**EXERCISE**:
Could you set down the lines below, from the one containing "generate mobile base" through the final line, exactly as written?

***** INPUT DATA

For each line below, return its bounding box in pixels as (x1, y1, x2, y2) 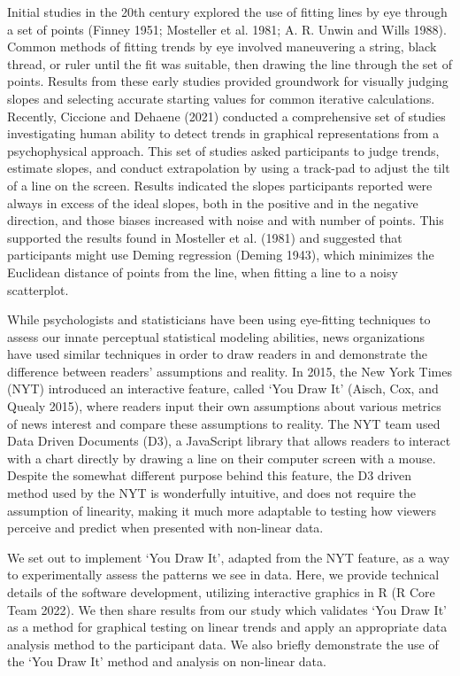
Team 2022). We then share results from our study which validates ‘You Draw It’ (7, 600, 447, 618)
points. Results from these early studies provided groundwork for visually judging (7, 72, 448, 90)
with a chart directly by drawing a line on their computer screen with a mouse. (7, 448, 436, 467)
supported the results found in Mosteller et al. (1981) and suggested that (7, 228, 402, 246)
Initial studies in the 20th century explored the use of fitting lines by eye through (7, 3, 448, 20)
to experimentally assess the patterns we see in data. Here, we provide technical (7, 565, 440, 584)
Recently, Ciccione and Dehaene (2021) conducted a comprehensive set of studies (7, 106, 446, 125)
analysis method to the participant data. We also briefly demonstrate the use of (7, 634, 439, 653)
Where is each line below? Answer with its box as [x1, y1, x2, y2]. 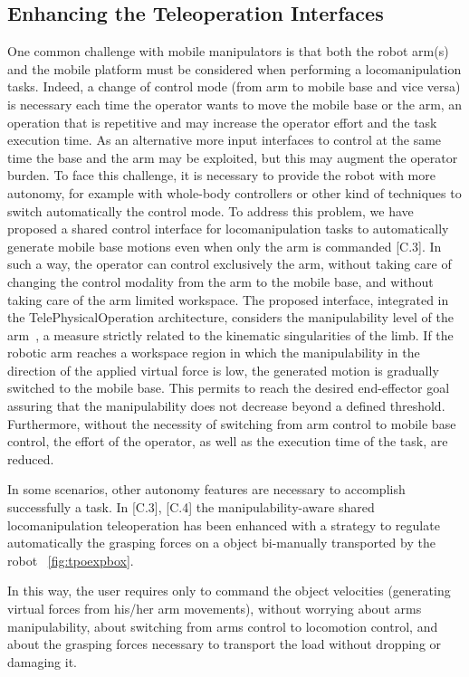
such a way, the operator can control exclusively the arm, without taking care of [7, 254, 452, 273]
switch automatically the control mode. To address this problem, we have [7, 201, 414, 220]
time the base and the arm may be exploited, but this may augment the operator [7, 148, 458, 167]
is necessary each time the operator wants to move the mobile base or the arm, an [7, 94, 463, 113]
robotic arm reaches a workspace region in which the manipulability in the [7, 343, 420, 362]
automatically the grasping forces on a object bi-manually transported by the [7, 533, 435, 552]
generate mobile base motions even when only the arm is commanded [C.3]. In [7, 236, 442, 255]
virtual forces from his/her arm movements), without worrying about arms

**********

**ANSWER FOR THIS EXERCISE**:
generate mobile base motions even when only the arm is commanded [C.3]. In [7, 236, 442, 255]
virtual forces from his/her arm movements), without worrying about arms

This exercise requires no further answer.